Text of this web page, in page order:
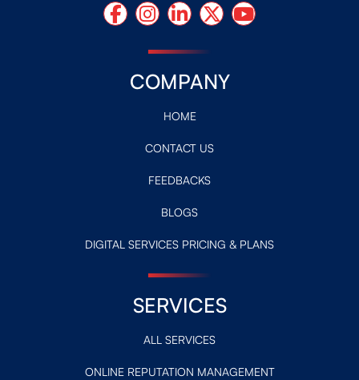
COMPANY
HOME
CONTACT US
FEEDBACKS
BLOGS
DIGITAL SERVICES PRICING & PLANS
SERVICES
ALL SERVICES
ONLINE REPUTATION MANAGEMENT
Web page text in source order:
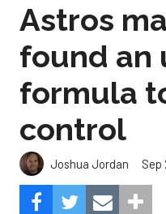
Astros
found an
formula
control
Joshua Jordan Sep
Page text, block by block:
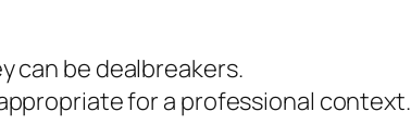
can be dealbreakers.
for a professional context.
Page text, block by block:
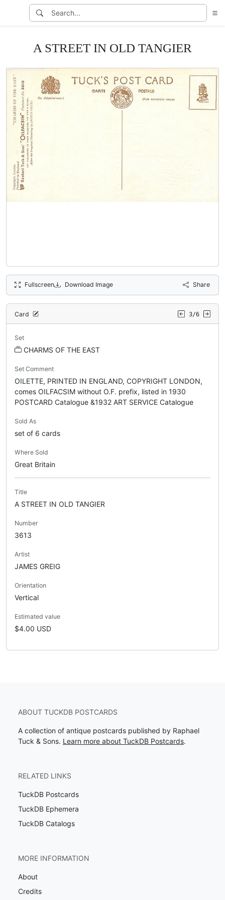
A STREET IN OLD TANGIER
Fullscreen Download Image Share
Card 3/6
Set
CHARMS OF THE EAST
Set Comment
OILETTE, PRINTED IN ENGLAND, COPYRIGHT LONDON,
comes OILFACSIM without O.F. prefix, listed in 1930
POSTCARD Catalogue &1932 ART SERVICE Catalogue
Sold As
set of 6 cards
Where Sold
Great Britain
Title
A STREET IN OLD TANGIER
Number
3613
Artist
JAMES GREIG
Orientation
Vertical
Estimated value
$4.00 USD
ABOUT TUCKDB POSTCARDS
A collection of antique postcards published by Raphael
Tuck & Sons. Learn more about TuckDB Postcards.
RELATED LINKS
TuckDB Postcards
TuckDB Ephemera
TuckDB Catalogs
MORE INFORMATION
About
Credits
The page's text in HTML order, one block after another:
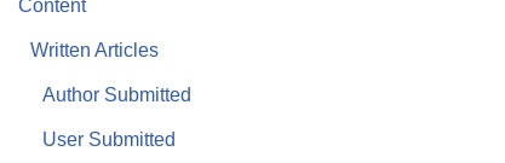
Content
Written Articles
Author Submitted
User Submitted
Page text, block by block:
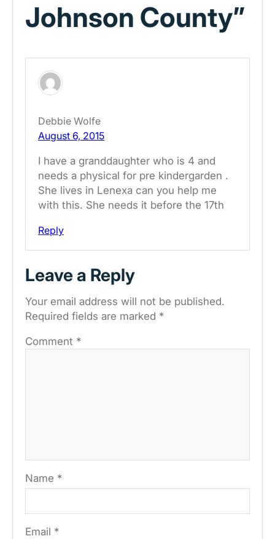
Johnson County”
Debbie Wolfe
August 6, 2015
I have a granddaughter who is 4 and
needs a physical for pre kindergarden .
She lives in Lenexa can you help me
with this. She needs it before the 17th
Reply
Leave a Reply
Your email address will not be published.
Required fields are marked *
Comment *
Name *
Email *
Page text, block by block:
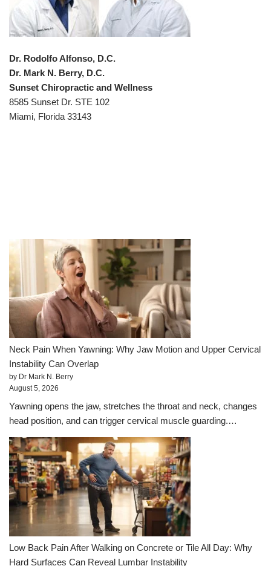
Dr. Rodolfo Alfonso, D.C.
Dr. Mark N. Berry, D.C.
Sunset Chiropractic and Wellness
8585 Sunset Dr. STE 102
Miami, Florida 33143
Neck Pain When Yawning: Why Jaw Motion and Upper Cervical
Instability Can Overlap
by Dr Mark N. Berry
August 5, 2026
Yawning opens the jaw, stretches the throat and neck, changes
head position, and can trigger cervical muscle guarding.…
Low Back Pain After Walking on Concrete or Tile All Day: Why
Hard Surfaces Can Reveal Lumbar Instability
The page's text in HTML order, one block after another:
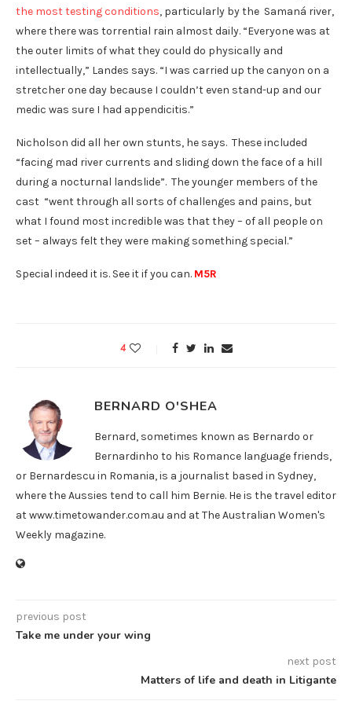
the most testing conditions, particularly by the Samaná river,
where there was torrential rain almost daily. “Everyone was at
the outer limits of what they could do physically and
intellectually,” Landes says. “I was carried up the canyon on a
stretcher one day because I couldn’t even stand-up and our
medic was sure I had appendicitis.”
Nicholson did all her own stunts, he says. These included
“facing mad river currents and sliding down the face of a hill
during a nocturnal landslide”. The younger members of the
cast “went through all sorts of challenges and pains, but
what I found most incredible was that they – of all people on
set – always felt they were making something special.”
Special indeed it is. See it if you can. M5R
4
BERNARD O'SHEA
Bernard, sometimes known as Bernardo or
Bernardinho to his Romance language friends,
or Bernardescu in Romania, is a journalist based in Sydney,
where the Aussies tend to call him Bernie. He is the travel editor
at www.timetowander.com.au and at The Australian Women's
Weekly magazine.
previous post
Take me under your wing
next post
Matters of life and death in Litigante
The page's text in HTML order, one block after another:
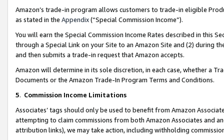
Amazon’s trade-in program allows customers to trade-in eligible
as stated in the Appendix(“Special Commission Income”).
You will earn the Special Commission Income Rates described in this
through a Special Link on your Site to an Amazon Site and (2) during
and then submits a trade-in request that Amazon accepts.
Amazon will determine in its sole discretion, in each case, whether a
Documents or the Amazon Trade-In Program Terms and Conditions.
5. Commission Income Limitations
Associates’ tags should only be used to benefit from Amazon
attempting to claim commissions from both Amazon Associates and
attribution links), we may take action, including withholding
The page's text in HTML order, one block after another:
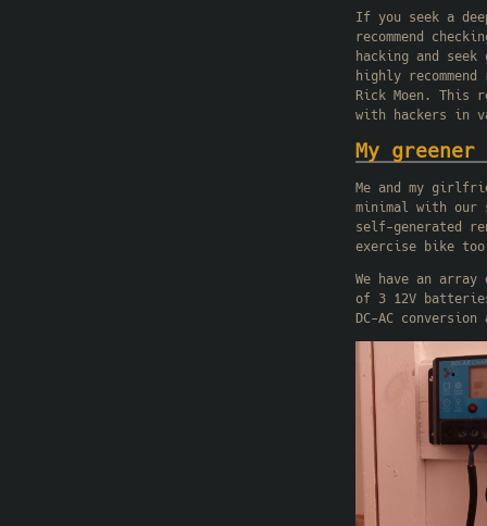
If you seek a
recommend
hacking and
highly
Rick Moen. This
with hackers in
My
Me and my
minimal with our
self-generated
exercise bike
We have an
of 3 12V
DC-AC

*-*-*

_About this task_:
Which of the lines above include the word "Yawning"? Copy each of them.

_Finished task_:
Neck Pain When Yawning: Why Jaw Motion and Upper Cervical
Yawning opens the jaw, stretches the throat and neck, changes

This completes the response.